■ **SUPPLIED RECORDS**
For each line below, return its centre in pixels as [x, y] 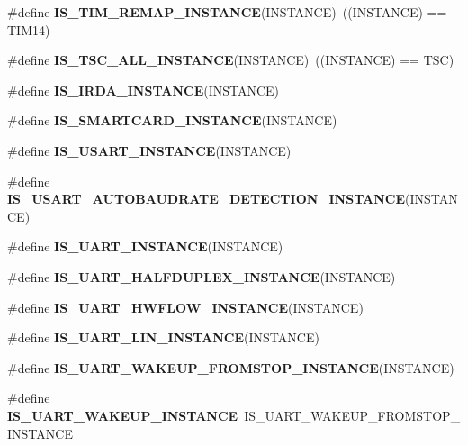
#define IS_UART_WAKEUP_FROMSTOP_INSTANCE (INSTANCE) [231, 367]
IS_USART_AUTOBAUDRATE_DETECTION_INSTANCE [206, 199]
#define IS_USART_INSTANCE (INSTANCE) [149, 150]
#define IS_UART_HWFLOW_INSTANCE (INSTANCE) [185, 307]
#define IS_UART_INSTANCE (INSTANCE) [145, 246]
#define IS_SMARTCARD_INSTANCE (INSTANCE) [172, 120]
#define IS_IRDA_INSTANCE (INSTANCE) [144, 90]
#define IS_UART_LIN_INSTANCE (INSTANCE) [163, 337]
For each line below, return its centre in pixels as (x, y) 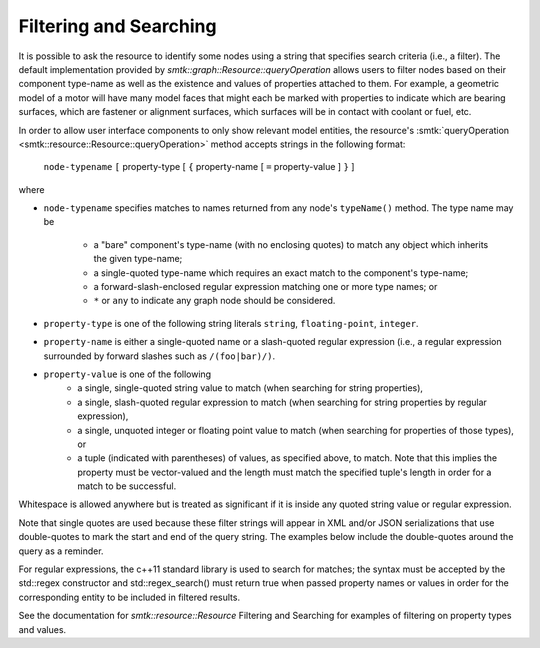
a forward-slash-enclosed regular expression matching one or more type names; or (265, 287)
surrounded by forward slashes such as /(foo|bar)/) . (159, 356)
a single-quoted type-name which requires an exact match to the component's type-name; (281, 272)
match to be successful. (127, 486)
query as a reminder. (61, 551)
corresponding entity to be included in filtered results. (129, 597)
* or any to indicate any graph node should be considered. (214, 301)
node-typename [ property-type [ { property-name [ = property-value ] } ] (199, 167)
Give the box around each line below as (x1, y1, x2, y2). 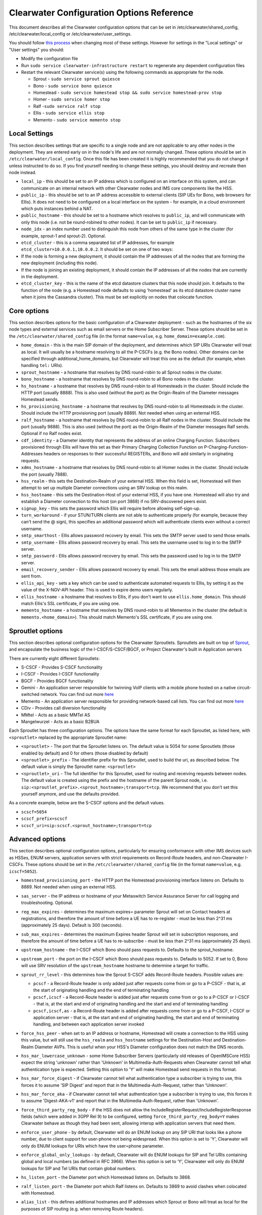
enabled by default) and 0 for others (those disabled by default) (21, 750, 148, 756)
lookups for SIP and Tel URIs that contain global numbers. (21, 1165, 137, 1171)
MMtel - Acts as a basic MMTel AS (21, 712, 90, 718)
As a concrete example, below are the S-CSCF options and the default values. (9, 800, 165, 806)
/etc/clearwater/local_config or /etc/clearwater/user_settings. (9, 31, 132, 36)
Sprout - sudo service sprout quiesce (33, 76, 120, 82)
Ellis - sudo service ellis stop (33, 110, 105, 116)
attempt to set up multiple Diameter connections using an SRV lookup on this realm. (21, 485, 188, 491)
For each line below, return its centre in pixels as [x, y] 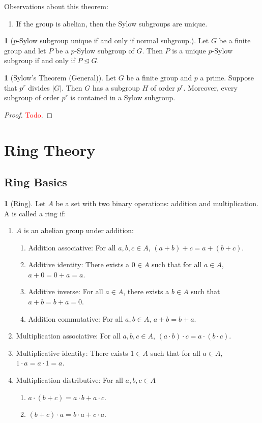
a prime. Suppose [227, 77]
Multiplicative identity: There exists [72, 352]
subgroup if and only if [40, 60]
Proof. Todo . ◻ [28, 114]
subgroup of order [32, 97]
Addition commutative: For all [76, 318]
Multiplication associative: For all [68, 336]
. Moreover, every [210, 87]
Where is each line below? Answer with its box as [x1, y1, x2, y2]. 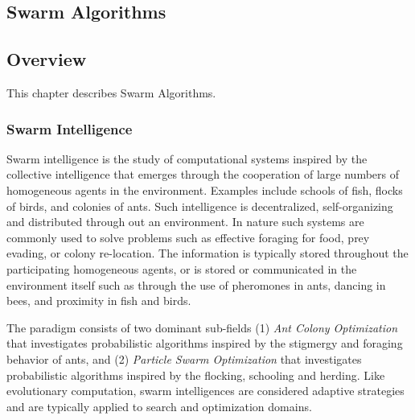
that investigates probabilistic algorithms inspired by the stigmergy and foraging [6, 335, 403, 352]
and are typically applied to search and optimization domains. [6, 397, 312, 414]
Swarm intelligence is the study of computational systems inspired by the [6, 150, 368, 167]
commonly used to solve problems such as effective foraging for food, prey [6, 229, 370, 245]
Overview [6, 47, 87, 72]
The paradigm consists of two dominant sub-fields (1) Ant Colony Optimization [6, 319, 398, 336]
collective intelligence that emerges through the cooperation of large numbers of [6, 166, 399, 183]
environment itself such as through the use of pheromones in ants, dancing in [6, 276, 386, 293]
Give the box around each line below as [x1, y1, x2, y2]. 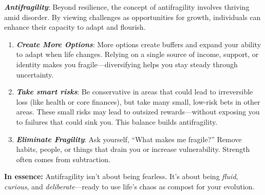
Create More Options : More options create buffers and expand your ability [16, 38, 261, 49]
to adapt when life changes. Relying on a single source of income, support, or [16, 49, 259, 60]
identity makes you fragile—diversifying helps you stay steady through [16, 59, 238, 69]
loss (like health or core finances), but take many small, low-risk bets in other [16, 96, 260, 107]
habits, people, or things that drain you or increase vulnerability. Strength [16, 144, 250, 154]
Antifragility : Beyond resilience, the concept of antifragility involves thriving [4, 2, 250, 12]
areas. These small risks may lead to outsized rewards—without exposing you [16, 106, 260, 117]
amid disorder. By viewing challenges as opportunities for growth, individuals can [4, 11, 261, 22]

■ **WORK TASK**
Search the entries for "numbers" and copy out each line that has it.

■ **ANSWER BOX**
lookups for SIP and Tel URIs that contain global numbers. (21, 1165, 137, 1171)
collective intelligence that emerges through the cooperation of large numbers of [6, 166, 399, 183]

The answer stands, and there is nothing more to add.